11 Local silenced sound field forming device, 21 Silent area position acquisition unit, 23 Spatial frequency synthesis unit, 24 Time frequency synthesis unit, 25-1, 25-2, 25 Speaker array, 61 Local silence filter coefficient recording unit, 62 Filter unit

Claims

A first speaker array that outputs a sound based on a first speaker drive signal and forms a predetermined sound field;
A second speaker array disposed at a position different from the first speaker array and outputting a sound based on a second speaker driving signal to form a sound field that cancels the predetermined sound field. Silent sound field forming device.
An acquisition unit that acquires information about a mute area that cancels the predetermined sound field;
The local silenced sound field forming device according to claim 1, further comprising: a drive signal generation unit configured to generate the first speaker drive signal and the second speaker drive signal based on information about the silence area.
The acquisition unit acquires, as information about the silence area, a first distance from the first speaker array to the silence area and a second distance from the second speaker array to the silence area. The local silencing sound field forming apparatus according to claim 2.
The local silenced sound field forming device according to claim 3, wherein the drive signal generating unit generates the second speaker drive signal that forms a sound field having a phase opposite to the predetermined sound field in the silenced area.
The drive signal generation unit generates a first spatial frequency spectrum of the first speaker drive signal based on the first distance, and generates the second speaker drive signal based on the second distance.

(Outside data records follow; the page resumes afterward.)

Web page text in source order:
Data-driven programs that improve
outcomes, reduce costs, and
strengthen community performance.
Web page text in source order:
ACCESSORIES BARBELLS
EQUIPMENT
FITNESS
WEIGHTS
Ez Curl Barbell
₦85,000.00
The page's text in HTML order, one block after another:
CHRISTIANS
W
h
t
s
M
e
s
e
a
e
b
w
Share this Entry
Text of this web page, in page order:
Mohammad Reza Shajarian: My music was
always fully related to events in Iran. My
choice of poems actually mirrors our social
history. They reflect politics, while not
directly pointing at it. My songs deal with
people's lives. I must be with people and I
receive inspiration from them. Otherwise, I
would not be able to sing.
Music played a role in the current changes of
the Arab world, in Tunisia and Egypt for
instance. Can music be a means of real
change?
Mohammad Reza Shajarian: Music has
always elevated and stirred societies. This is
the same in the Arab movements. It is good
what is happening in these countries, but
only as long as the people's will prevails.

Generating a second spatial frequency spectrum;
A spatial frequency synthesizer that performs spatial frequency synthesis on each of the first spatial frequency spectrum and the second spatial frequency spectrum to generate a first temporal frequency spectrum and a second temporal frequency spectrum;
A time-frequency synthesizer that performs time-frequency synthesis on each of the first time-frequency spectrum and the second time-frequency spectrum to generate the first speaker drive signal and the second speaker drive signal; The local sound deadening field forming device according to claim 3, further comprising:
The drive signal generation unit generates the first speaker drive signal by convolving a filter coefficient corresponding to the first distance and a sound source signal, and a filter coefficient corresponding to the second distance and the The local silenced sound field forming apparatus according to claim 3, wherein the second speaker driving signal is generated by convolving a sound source signal.

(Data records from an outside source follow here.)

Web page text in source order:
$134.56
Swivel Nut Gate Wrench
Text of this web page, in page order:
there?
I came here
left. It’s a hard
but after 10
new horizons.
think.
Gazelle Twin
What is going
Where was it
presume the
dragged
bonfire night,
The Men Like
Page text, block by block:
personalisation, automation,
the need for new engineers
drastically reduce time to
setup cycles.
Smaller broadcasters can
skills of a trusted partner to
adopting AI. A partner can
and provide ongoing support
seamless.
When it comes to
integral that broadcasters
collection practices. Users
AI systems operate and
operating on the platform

The local muffler field forming apparatus according to claim 1, comprising a plurality of the second speaker arrays.
The local silenced sound field forming apparatus according to claim 7, wherein distances between the first speaker array and each of the plurality of second speaker arrays are different from each other.
The local muffler field forming apparatus according to claim 1, wherein the first speaker array and the second speaker array are a linear speaker array or an annular speaker array.

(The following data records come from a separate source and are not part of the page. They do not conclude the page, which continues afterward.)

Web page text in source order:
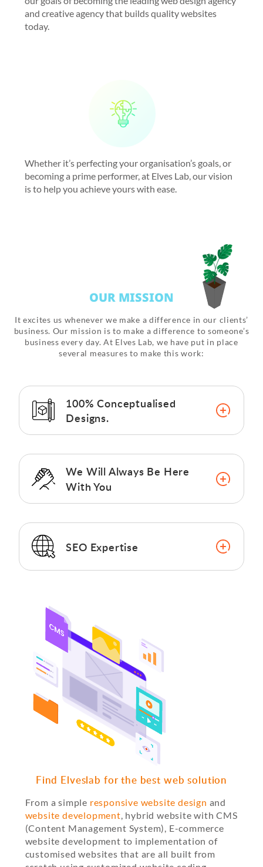
and creative agency that builds quality websites
today.
Whether it’s perfecting your organisation’s goals, or
becoming a prime performer, at Elves Lab, our vision
is to help you achieve yours with ease.
OUR MISSION
It excites us whenever we make a difference in our clients’
business. Our mission is to make a difference to someone’s
business every day. At Elves Lab, we have put in place
several measures to make this work:
100% Conceptualised
Designs.
We Will Always Be Here
With You
SEO Expertise
Find Elveslab for the best web solution
From a simple responsive website design and
website development , hybrid website with CMS
(Content Management System), E-commerce
website development to implementation of
customised websites that are all built from
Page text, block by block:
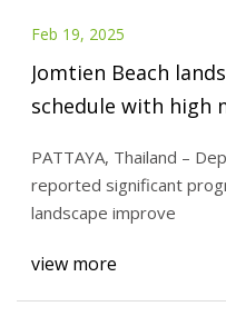
Feb 19, 2025
Jomtien Beach
schedule with high
PATTAYA, Thailand –
reported significant
landscape improve
view more

A local muffler field forming method of a local muffler field forming apparatus comprising a first speaker array and a second speaker array arranged at a position different from the first speaker array,
The first speaker array outputs a sound based on a first speaker driving signal to form a predetermined sound field;
A local muffler sound field forming method including a step in which the second speaker array outputs a sound based on a second speaker drive signal to form a sound field that cancels the predetermined sound field.
A computer for controlling a local sound deadening field forming apparatus including a first speaker array and a second speaker array disposed at a position different from the first speaker array;
Outputting a sound based on a first speaker drive signal by the first speaker array to form a predetermined sound field;
A program for executing a process including a step of causing the second speaker array to output a sound based on a second speaker driving signal to form a sound field that cancels the predetermined sound field.